* Records to process *
|---|
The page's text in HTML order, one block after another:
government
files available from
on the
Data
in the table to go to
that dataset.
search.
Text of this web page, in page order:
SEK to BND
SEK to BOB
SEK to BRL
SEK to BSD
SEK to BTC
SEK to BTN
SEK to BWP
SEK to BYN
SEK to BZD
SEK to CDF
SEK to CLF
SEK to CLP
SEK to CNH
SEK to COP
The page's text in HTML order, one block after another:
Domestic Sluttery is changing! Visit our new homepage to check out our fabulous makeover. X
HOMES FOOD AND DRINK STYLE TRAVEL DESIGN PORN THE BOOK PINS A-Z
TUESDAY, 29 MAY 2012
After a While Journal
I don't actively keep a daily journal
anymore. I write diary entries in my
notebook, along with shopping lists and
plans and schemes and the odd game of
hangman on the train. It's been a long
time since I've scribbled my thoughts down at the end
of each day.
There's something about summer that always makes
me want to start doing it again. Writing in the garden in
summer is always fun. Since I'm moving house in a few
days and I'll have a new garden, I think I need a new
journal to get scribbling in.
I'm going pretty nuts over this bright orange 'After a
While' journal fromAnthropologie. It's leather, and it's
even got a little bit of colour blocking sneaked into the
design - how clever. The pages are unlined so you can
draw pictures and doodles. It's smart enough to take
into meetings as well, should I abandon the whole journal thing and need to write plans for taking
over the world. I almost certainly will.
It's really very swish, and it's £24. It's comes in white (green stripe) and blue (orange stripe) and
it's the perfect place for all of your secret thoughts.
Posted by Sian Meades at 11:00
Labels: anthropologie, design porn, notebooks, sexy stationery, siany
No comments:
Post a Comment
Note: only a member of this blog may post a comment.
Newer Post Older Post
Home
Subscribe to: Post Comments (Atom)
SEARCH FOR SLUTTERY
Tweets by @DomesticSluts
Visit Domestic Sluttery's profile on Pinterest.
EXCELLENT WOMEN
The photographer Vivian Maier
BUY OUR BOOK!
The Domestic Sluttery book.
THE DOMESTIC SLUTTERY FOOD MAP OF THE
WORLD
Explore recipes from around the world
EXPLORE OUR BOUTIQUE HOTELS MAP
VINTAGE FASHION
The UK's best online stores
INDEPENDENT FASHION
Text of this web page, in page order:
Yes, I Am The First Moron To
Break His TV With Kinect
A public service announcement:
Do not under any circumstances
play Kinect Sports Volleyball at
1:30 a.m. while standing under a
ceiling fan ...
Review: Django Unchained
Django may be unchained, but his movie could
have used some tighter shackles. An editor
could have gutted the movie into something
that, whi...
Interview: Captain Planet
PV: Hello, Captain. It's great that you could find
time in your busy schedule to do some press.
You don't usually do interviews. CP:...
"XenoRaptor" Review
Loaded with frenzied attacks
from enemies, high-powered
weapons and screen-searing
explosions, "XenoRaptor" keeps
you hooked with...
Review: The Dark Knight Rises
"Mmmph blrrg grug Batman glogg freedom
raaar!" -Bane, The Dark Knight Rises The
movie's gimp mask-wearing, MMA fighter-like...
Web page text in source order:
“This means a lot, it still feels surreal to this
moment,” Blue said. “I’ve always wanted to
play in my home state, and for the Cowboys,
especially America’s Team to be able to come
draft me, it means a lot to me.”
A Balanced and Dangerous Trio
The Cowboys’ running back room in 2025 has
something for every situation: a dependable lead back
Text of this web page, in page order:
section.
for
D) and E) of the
|---|
* What you need to do *
What is needed is the count of lines in the records that include the word "means", with no other text.

* Expected output *
2